The camera cut to a tall redheaded agent in a black suit, standing beside the same news anchor but obviously at a different time, in a different location. She angled her microphone toward him and flaunted her perfect teeth.
“Agent Partyka, can you explain for us exactly what civilians can do to aid the Constabulary in this …?”
Partyka grinned, or grimaced, or something. “The suspects taking part in this resistance movement are considered erratic and dangerous, and we’re starting to believe they’re more organized than originally thought. The most important thing—the only thing we’re requesting from civilians—is information. Stay safe, avoid a confrontation. Leave that part to law enforcement.”
The camera cut back to the blonde anchor. Her words blurred, but that calm voice coated the room and let Clay think again. The news looped a minute later. No Natalia.
Syllables filtered back into his brain. “Recently made suspicious of …” Not likely. They’d known about the resistance for a while, he would bet on it. They’d wanted to nab the offenders quietly, then pop up on the news with a surprising success story. Clearly, that wasn’t working, and they’d resorted to enlisting information from the public.
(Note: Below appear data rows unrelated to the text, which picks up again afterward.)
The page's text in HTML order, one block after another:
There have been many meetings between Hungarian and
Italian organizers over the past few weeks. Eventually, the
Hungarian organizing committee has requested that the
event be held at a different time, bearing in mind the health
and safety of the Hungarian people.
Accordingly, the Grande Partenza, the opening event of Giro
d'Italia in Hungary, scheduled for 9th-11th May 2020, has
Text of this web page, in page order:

No wonder they couldn’t find anyone. Clay knew Marcus personally and still hadn’t known …
“Unidentified at this time.”
No, the resistance leader wasn’t unidentified.
What would Clay’s knowledge be worth? Not that he’d ever use it.
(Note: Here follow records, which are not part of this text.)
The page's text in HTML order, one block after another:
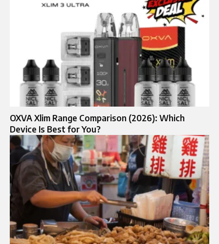
OXVA Xlim Range Comparison (2026): Which
Device Is Best for You?
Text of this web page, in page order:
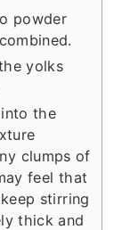
powder
yolks
the
clumps of
feel that
stirring
thick and
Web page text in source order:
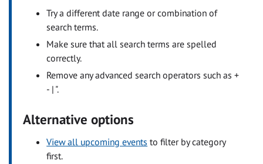
Try a different date range or combination of
search terms.
Make sure that all search terms are spelled
correctly.
Remove any advanced search operators such as +
- | ".
Alternative options
View all upcoming events to filter by category
first.
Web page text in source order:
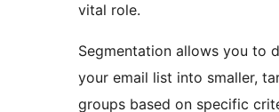
vital role.
Segmentation allows you to
your email list into smaller,
groups based on specific
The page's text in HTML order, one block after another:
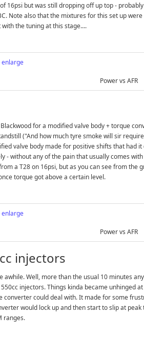
16psi but was still dropping off up top -
Note also that the mixtures for this set up
the tuning at this stage....
Power vs AFR
for a modified valve body + torque
("And how much tyre smoke will sir
valve body made for positive shifts that had
- without any of the pain that usually comes
a T28 on 16psi, but as you can see from the
torque got above a certain level.
Power vs AFR
injectors
awhile. Well, more than the usual 10 minutes
injectors. Things kinda became unhinged
converter could deal with. It made for some
would lock up and then start to slip at
ranges.
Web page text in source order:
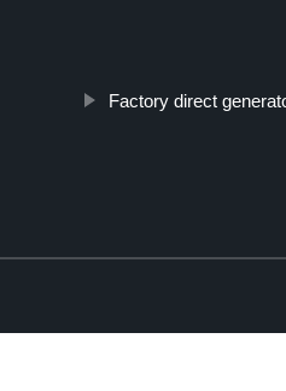
Factory direct
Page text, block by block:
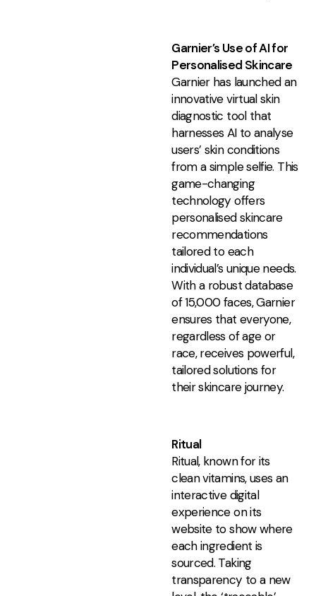
Garnier’s Use of AI for
Personalised Skincare
Garnier has launched an
innovative virtual skin
diagnostic tool that
harnesses AI to analyse
users’ skin conditions
from a simple selfie. This
game-changing
technology offers
personalised skincare
recommendations
tailored to each
individual’s unique needs.
With a robust database
of 15,000 faces, Garnier
ensures that everyone,
regardless of age or
race, receives powerful,
tailored solutions for
their skincare journey.
Ritual
Ritual, known for its
clean vitamins, uses an
interactive digital
experience on its
website to show where
each ingredient is
sourced. Taking
transparency to a new
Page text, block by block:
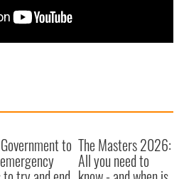
to The Masters 2026:
All you need to
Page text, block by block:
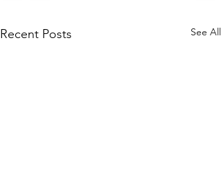
Recent Posts See All
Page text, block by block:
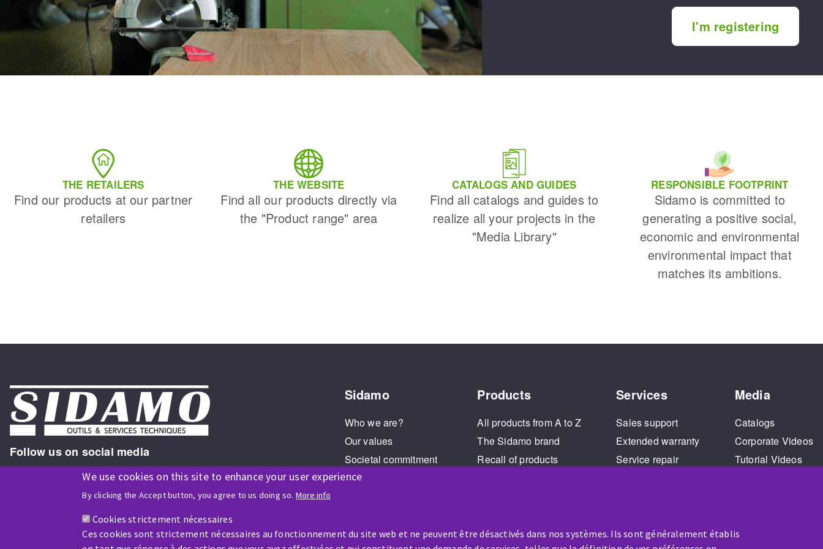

Marcus was worth a lot more to them than Khloe. She was only one harmless teenager, and she wasn’t even a Christian, and they knew that by now.
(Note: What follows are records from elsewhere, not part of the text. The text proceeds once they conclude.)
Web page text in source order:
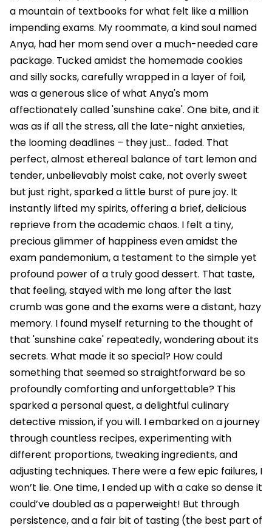
a mountain of textbooks for what felt like a million
impending exams. My roommate, a kind soul named
Anya, had her mom send over a much-needed care
package. Tucked amidst the homemade cookies
and silly socks, carefully wrapped in a layer of foil,
was a generous slice of what Anya's mom
affectionately called 'sunshine cake'. One bite, and it
was as if all the stress, all the late-night anxieties,
the looming deadlines – they just… faded. That
perfect, almost ethereal balance of tart lemon and
tender, unbelievably moist cake, not overly sweet
but just right, sparked a little burst of pure joy. It
instantly lifted my spirits, offering a brief, delicious
reprieve from the academic chaos. I felt a tiny,
precious glimmer of happiness even amidst the
exam pandemonium, a testament to the simple yet
profound power of a truly good dessert. That taste,
that feeling, stayed with me long after the last
crumb was gone and the exams were a distant, hazy
memory. I found myself returning to the thought of
that 'sunshine cake' repeatedly, wondering about its
secrets. What made it so special? How could
something that seemed so straightforward be so
profoundly comforting and unforgettable? This
sparked a personal quest, a delightful culinary
detective mission, if you will. I embarked on a journey
through countless recipes, experimenting with
different proportions, tweaking ingredients, and
adjusting techniques. There were a few epic failures, I
won’t lie. One time, I ended up with a cake so dense it
could’ve doubled as a paperweight! But through
persistence, and a fair bit of tasting (the best part of
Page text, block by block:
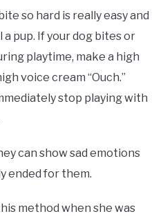
so hard is really easy and
pup. If your dog bites or
playtime, make a high
voice cream “Ouch.”
stop playing with
can show sad emotions
ended for them.
method when she was

He wasn’t really considering this.
Would they consider it? Would they honor a deal?
Marcus was a friend.
A friend who’d lost Khloe and Violet and not cared enough to contact Clay, to fix this failure.
The Constabulary might say they agreed to his terms with no intent
ion of letting him or Khloe go. But the hollowness of this room and the pain in his gut and the crumpled letter on the carpet beside him …
He had to try.
He shut off the TV. Pulled on his shirt. Stuffed his wallet in his pocket, grabbed his keys and his shoes. He’d be there for Nat. He’d learn how to hold the pieces, if she’d give them again. He’d get their daughter back.
He’d make everything right.
38
Assuming the con-cops had her license plate number, her description, and everything else ever officially recorded about her—work records, medical records, school records—Violet’s best bet would be to go live in a forest as a hunter and gatherer. Make her clothes from squirrel skins and live on … Fern leaves. The memory squeezed her throat. Running through the woods, Khloe’s hot hand in hers. She shoved it away and put her car in park. Maybe she ought to leave it here, grab her duffel bag, and start walking. Somewhere.
For now, though, she rolled down the window and sat in the parking lot behind a mostly vacant strip mall. A non–chain ice-cream shop occupied one end, and next to it sat a used book store. Every other window in the strip sported a For Lease sign.
She’d driven almost an hour from home, north on M-53 and then west on a random mile road. Based on her memory, she shouldn’t be too far from Chuck and Belinda’s house. From Khloe.
Maybe she was stupid to park here and think she could relax. She was probably really stupid to unzip the duffel and dig through her clothes until her fingers grazed cool leather. But she needed to read more. She needed to be sure about the decision that had been nudging inside her all night, all morning.
She’d finished Matthew and Mark. She was halfway through Luke. The tiny differences in the stories fascinated her. He was the same Man in every one of them and did the same things, but the different men who’d known Him noticed different details about Him. They told some things in different order, which she didn’t get. Maybe someday she’d have the opportunity to ask someone which story was chronological, and why all of them weren’t.